Aren't kids' toys wonderful?
But are they as safe as they could be?
From the perspective of someone who grew up in the era of stuffed animals with button eyes - easy to chew off, swallow, and choke on - it seems we've come a long way.
Indeed, I sometimes wonder whether the problem with today's toys isn't so much that they're hazardous as that they're preposterous. Products marketed as baby's first cellphone actually exist!
But that would be wrong. A study published online Monday by the journal Pediatrics found that from 1990 through 2011, nearly 3.3 million children were treated in U.S. emergency rooms for toy-related injuries.
In 2011, researchers at Nationwide Children's Hospital in Ohio found, children were treated every three minutes for such injuries. Most of the children were younger than 5.
Children younger than 3 were most at risk for choking on small toys or parts of toys.
Older children were more likely to be injured on toys they ride. Those injuries were more likely to involve broken bones or dislocations.
The foot-powered scooters that became popular starting in 2000 are responsible for an overall increase in the toy injury rate since then, the researchers found.
Also on Monday, the U.S. Public Research Interest Group (PIRG) released its 29th annual survey of toy safety. Joined by emergency room doctors in 44 states - none in this region - the national nonprofit found that although progress had been made, the toy shelves still contain hazards.
Twenty-three children's toys - comprising more than 366,000 units - were recalled by the government in 2013, according to the advocacy group Kids in Danger. The same year, the federal Consumer Product Safety Commission received nine reports of toy-related deaths.

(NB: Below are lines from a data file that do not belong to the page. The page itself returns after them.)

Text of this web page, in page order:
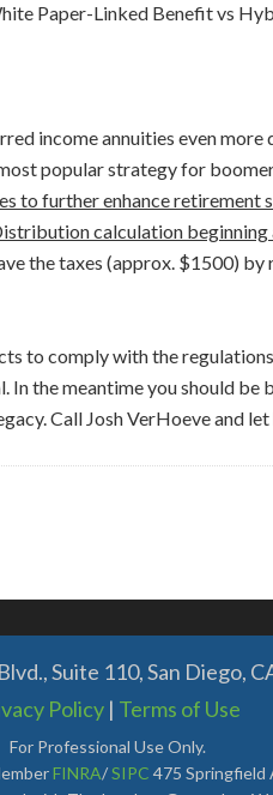
Paper-Linked Benefit vs
income annuities even
popular strategy for
to further enhance
calculation
the taxes (approx. $1500)
to comply with the
the meantime you should
Call Josh VerHoeve and
Suite 110, San Diego,
Policy | Terms of Use
For Professional Use Only.
FINRA/SIPC 475 Springfield
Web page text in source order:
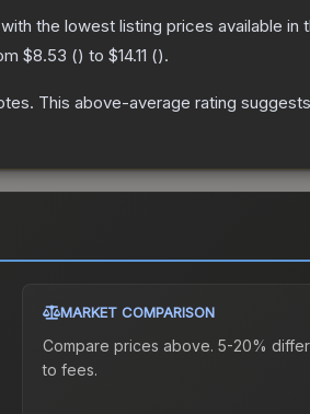
the lowest listing prices available in
$8.53 () to $14.11 ().
. This above-average rating
MARKET COMPARISON
Compare prices above. 5-20%
to fees.
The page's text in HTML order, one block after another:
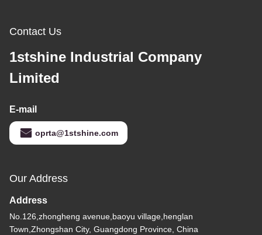
Contact Us
1stshine Industrial Company
Limited
E-mail
oprta@1stshine.com
Our Address
Address
No.126,zhongheng avenue,baoyu village,henglan
Town,Zhongshan City, Guangdong Province, China
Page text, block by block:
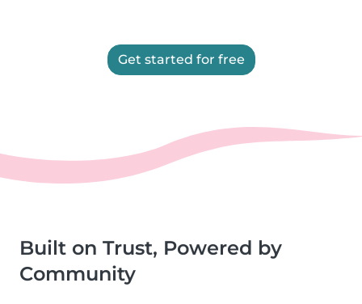
Get started for free
Built on Trust, Powered by
Community
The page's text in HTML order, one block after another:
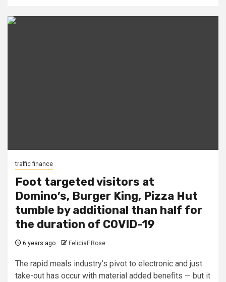
traffic finance
Foot targeted visitors at
Domino’s, Burger King, Pizza Hut
tumble by additional than half for
the duration of COVID-19
6 years ago FeliciaF.Rose
The rapid meals industry’s pivot to electronic and just
take-out has occur with material added benefits — but it
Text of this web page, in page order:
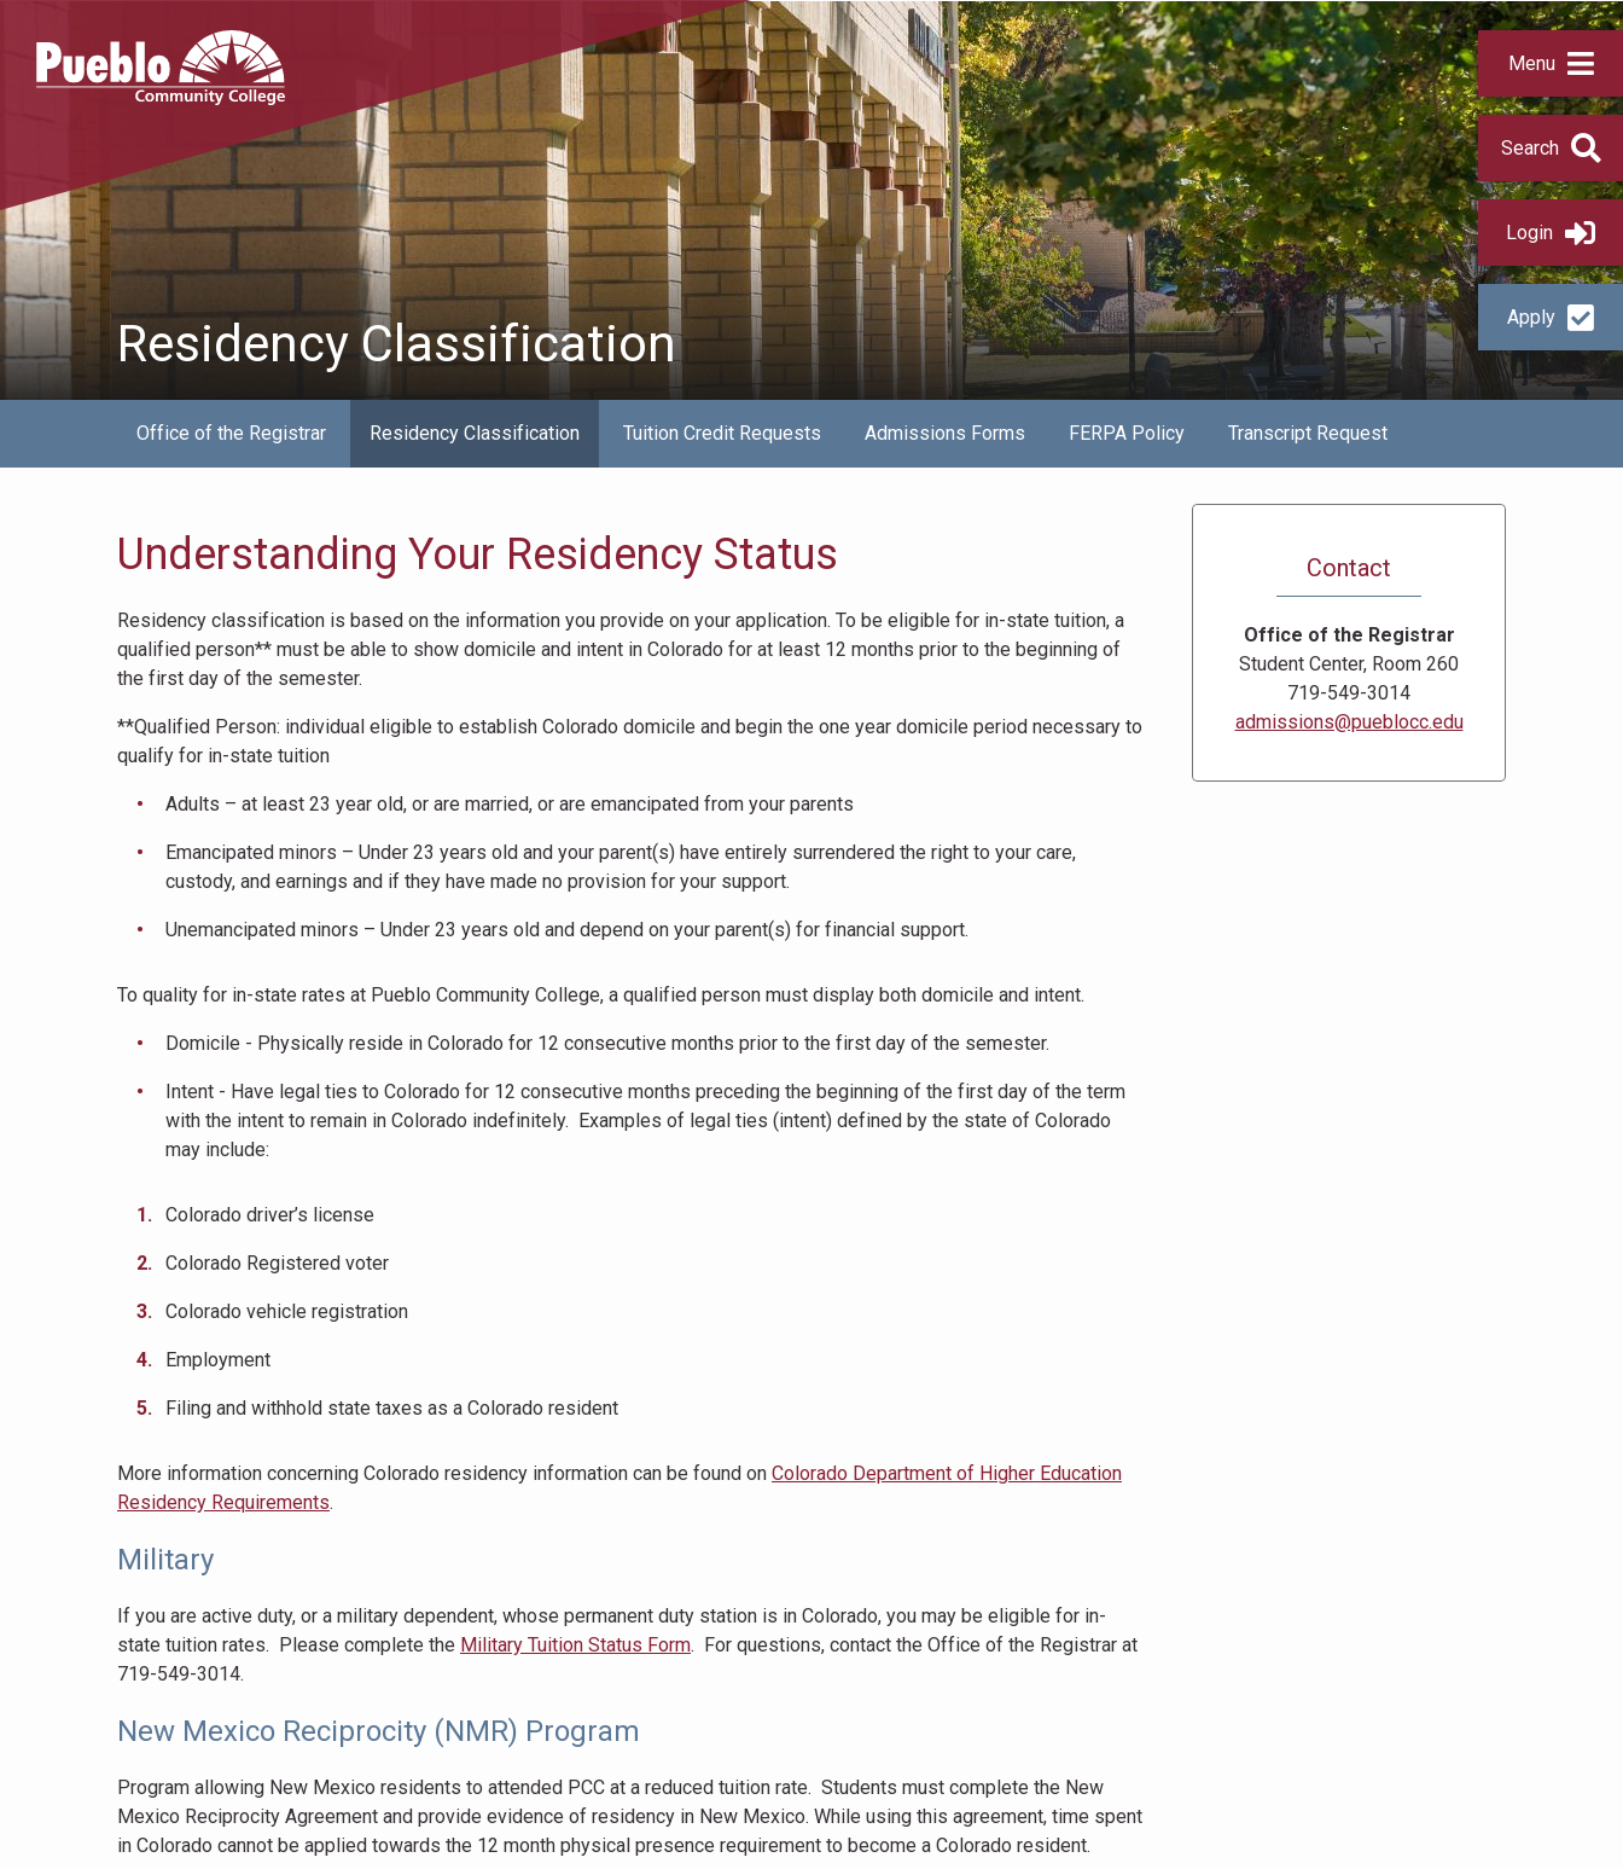
Pueblo
Community
Menu
Search
Login
Apply
Residency Classification
Office of the Registrar Residency Classification Tuition Credit Requests Admissions Forms FERPA Policy Transcript Request
Understanding Your Residency Status
Residency classification is based on the information you provide on your application. To be eligible for in-state tuition, a
qualified person** must be able to show domicile and intent in Colorado for at least 12 months prior to the beginning of
the first day of the semester.
**Qualified Person: individual eligible to establish Colorado domicile and begin the one year domicile period necessary to
qualify for in-state tuition
Adults – at least 23 year old, or are married, or are emancipated from your parents
Emancipated minors – Under 23 years old and your parent(s) have entirely surrendered the right to your care,
custody, and earnings and if they have made no provision for your support.
Unemancipated minors – Under 23 years old and depend on your parent(s) for financial support.
To quality for in-state rates at Pueblo Community College, a qualified person must display both domicile and intent.
Domicile - Physically reside in Colorado for 12 consecutive months prior to the first day of the semester.
Intent - Have legal ties to Colorado for 12 consecutive months preceding the beginning of the first day of the term
with the intent to remain in Colorado indefinitely. Examples of legal ties (intent) defined by the state of Colorado
may include:
Colorado driver’s license
Colorado Registered voter
Colorado vehicle registration
Employment
Filing and withhold state taxes as a Colorado resident
More information concerning Colorado residency information can be found on Colorado Department of Higher Education
Residency Requirements.
Military
If you are active duty, or a military dependent, whose permanent duty station is in Colorado, you may be eligible for in-
state tuition rates. Please complete the Military Tuition Status Form. For questions, contact the Office of the Registrar at
719-549-3014.
New Mexico Reciprocity (NMR) Program
Program allowing New Mexico residents to attended PCC at a reduced tuition rate. Students must complete the New
Mexico Reciprocity Agreement and provide evidence of residency in New Mexico. While using this agreement, time spent
in Colorado cannot be applied towards the 12 month physical presence requirement to become a Colorado resident.
Contact
Office of the Registrar
Student Center, Room 260
719-549-3014
admissions@pueblocc.edu
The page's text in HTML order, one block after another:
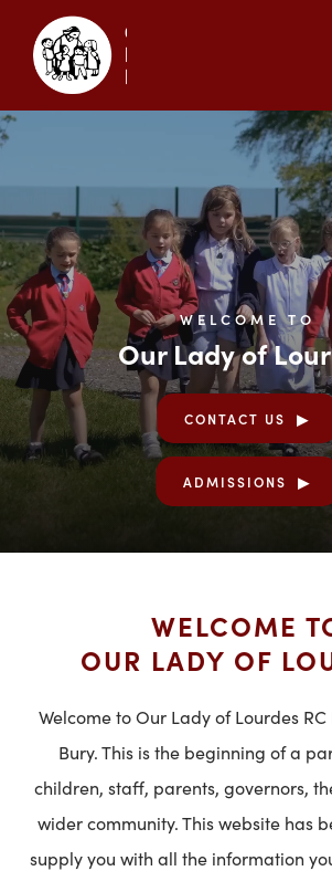
WELCOME TO
Our Lady of
CONTACT US
ADMISSIONS
WELCOME
OUR LADY OF
Welcome to Our Lady of Lourdes
Bury. This is the beginning of a
children, staff, parents, governors,
wider community. This website has
supply you with all the information
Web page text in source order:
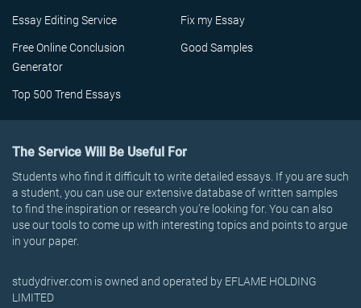
Essay Editing Service Fix my Essay
Free Online Conclusion
Generator
Good Samples
Top 500 Trend Essays
The Service Will Be Useful For
Students who find it difficult to write detailed essays. If you are such
a student, you can use our extensive database of written samples
to find the inspiration or research you’re looking for. You can also
use our tools to come up with interesting topics and points to argue
in your paper.
studydriver.com is owned and operated by EFLAME HOLDING
LIMITED
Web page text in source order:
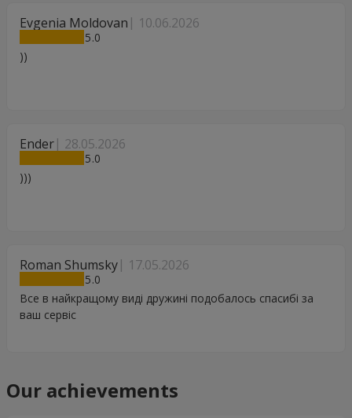
Evgenia Moldovan 10.06.2026
5
))
Ender 28.05.2026
5
)))
Roman Shumsky 17.05.2026
5
Все в найкращому виді дружині подобалось спасибі за
ваш сервіс
Our achievements
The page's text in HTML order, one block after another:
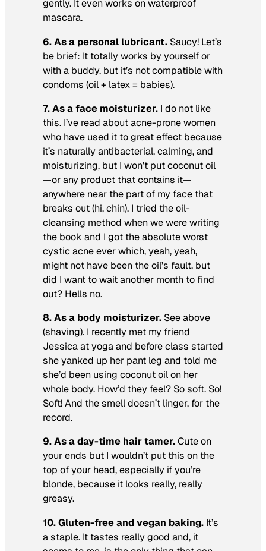
gently. It even works on waterproof
mascara.
6. As a personal lubricant. Saucy! Let’s
be brief: It totally works by yourself or
with a buddy, but it’s not compatible with
condoms (oil + latex = babies).
7. As a face moisturizer. I do not like
this. I’ve read about acne-prone women
who have used it to great effect because
it’s naturally antibacterial, calming, and
moisturizing, but I won’t put coconut oil
—or any product that contains it—
anywhere near the part of my face that
breaks out (hi, chin). I tried the oil-
cleansing method when we were writing
the book and I got the absolute worst
cystic acne ever which, yeah, yeah,
might not have been the oil’s fault, but
did I want to wait another month to find
out? Hells no.
8. As a body moisturizer. See above
(shaving). I recently met my friend
Jessica at yoga and before class started
she yanked up her pant leg and told me
she’d been using coconut oil on her
whole body. How’d they feel? So soft. So!
Soft! And the smell doesn’t linger, for the
record.
9. As a day-time hair tamer.Cute on
your ends but I wouldn’t put this on the
top of your head, especially if you’re
blonde, because it looks really, really
greasy.
10. Gluten-free and vegan baking. It’s
a staple. It tastes really good and, it
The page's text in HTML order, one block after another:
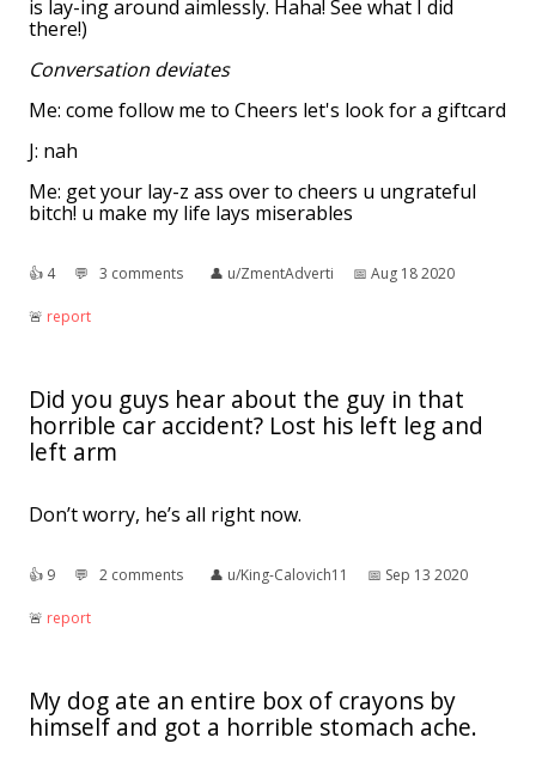
is lay-ing around aimlessly. Haha! See what I did
there!)
Conversation deviates
Me: come follow me to Cheers let's look for a giftcard
J: nah
Me: get your lay-z ass over to cheers u ungrateful
bitch! u make my life lays miserables
👍︎ 4 💬︎ 3 comments 👤︎ u/ZmentAdverti 📅︎ Aug 18 2020
🚨︎ report
Did you guys hear about the guy in that
horrible car accident? Lost his left leg and
left arm
Don’t worry, he’s all right now.
👍︎ 9 💬︎ 2 comments 👤︎ u/King-Calovich11 📅︎ Sep 13 2020
🚨︎ report
My dog ate an entire box of crayons by
himself and got a horrible stomach ache.

Parents still need to shop with care.
This year, PIRG's testing lab found a toy tambourine with nine times the legal level of the heavy metal chromium.
A badge playset included a sheriff's star with amounts of lead above legal limits.
A leopard-patterned rubber duck contained excessive amounts of a particular phthalate. Phthalates are plasticizers that could harm development of the male reproductive system.
The lab also found toys marketed for young children that posed choking hazards and ingestion hazards - such as small magnet sets. The concern is that if multiple magnets are swallowed, they could come together and form a blockage.
The group lauded 2008 legislation that gave the Consumer Product Safety Commission more authority to protect children from dangerous toys.
"Mandatory toy standards, lower lead and phthalate limits, independent third-party testing, and increased port inspections stop more dangerous toys than ever before from reaching toy shelves," said Rachel Weintraub, legislative director at the Consumer Federation of America, an association of nonprofit consumer organizations.
But PIRG pointed out that not all toys comply with the law, and holes in the toy safety net remain. The 44-page report, "Trouble in Toyland," is available at www.uspirg.org.
The Toy Industry Association, a nonprofit trade group, blasted both the report and PIRG: The study was flawed. Testing labs weren't accredited. (Not true, says PIRG.)
The association maintained that toys are already "highly regulated" by the federal government (no one said they weren't).
"Toy safety is the top priority of the toy industry, and we welcome responsible individuals and organizations in joining our year-round efforts to protect children at play," said association president Carter Keithley. He contended PIRG's "spurious reports" merely "wrongly maligned" some perfectly good toys.
The association also claimed the Consumer Product Safety Commission had not recalled any toys the report flagged in the last six years.
Yet, in 2010, the commission recalled Big Rex and Friends cloth books because of the risk of lead exposure, and it credited U.S. PIRG for the alert.
So maybe the biggest trouble in toyland is that the experts are too busy bickering to work together for the benefit of our children.
GreenSpace: How to Select Safer Toys
Check labels to select age-appropriate toys. Keep toys for older and younger children separate.
Avoid choking hazards. Children younger than 3 should play only with toy parts larger than the opening of a toilet-paper tube.
Don't allow young children to play with magnet toys. If swallowed, they can adhere to each other.
Don't allow young children to play with cords or strings longer than 12 inches.
Inspect toys at the store, looking for sturdy parts and tightly secured joints.
Make sure plush toys have age-appropriate features, such as embroidered eyes and noses.
Make sure batteries are firmly enclosed, inaccessible to children.
Avoid heavy toys. Consider whether the child would be injured if the toy fell on him or her.
Listen to toys that make noise. If it sounds too loud, it probably is.
Use riding toys only on dry, flat surfaces, away from vehicle traffic.